Cain looked at her hand, at her face, then at her hand again. How could this be!? He saw the flames eat her with his own eyes. Held the urn that contained her ashes. And yet here she stood, looking at him with those hazel eyes that still haunt his dreams every night.
"Nora?" Cain repeated the name like it was the wrong answer, furrowing his brows tight. "Is that what you were told to say?"
Nora blinked and took a nervous step back, her hand tightening around her umbrella.

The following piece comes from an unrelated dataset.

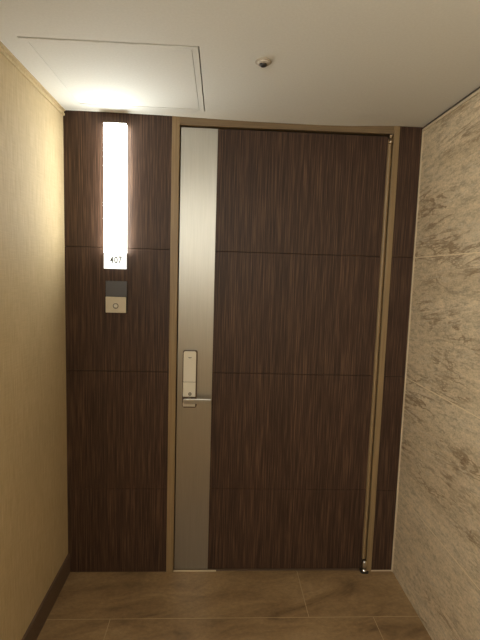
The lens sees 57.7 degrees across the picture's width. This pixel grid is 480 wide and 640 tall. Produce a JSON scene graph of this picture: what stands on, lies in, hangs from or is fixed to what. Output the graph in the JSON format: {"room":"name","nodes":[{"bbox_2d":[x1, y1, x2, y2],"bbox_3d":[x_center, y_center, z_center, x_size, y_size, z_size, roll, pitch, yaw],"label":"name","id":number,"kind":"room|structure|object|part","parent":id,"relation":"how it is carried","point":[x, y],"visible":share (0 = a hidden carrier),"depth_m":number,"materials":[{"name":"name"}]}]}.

"I... I don't understand," she stammered, her voice trembling. “I’m here for a contract job your agency listed."
Cain stepped in closer, invading her personal space and towering over her. "Is this a joke?" His voice cracked. He glanced around the room as if expecting to find hidden cameras. "Who sent you? Was it Lydia? How much did it cost to make you look like a dead woman?"
"I don't know what you’re talking about," Nora’s voice trembled. She took another step back, accidentally bumping into the door. "Please, you're scaring me."
"Stop… acting," Cain gritted through his teeth and grabbed her wrist.
Her skin was warm. Fever warm. And the sensation of her pulse beneath his thumb made his chest tighten till he couldn't pull in another breath.
He wasn't hallucinating her. Ghosts, after all, don't have a heartbeat.
"Mr. Ashford, let go of me!” Nora gasped, pulling her hand away. “I think there's been a mistake. I should leave."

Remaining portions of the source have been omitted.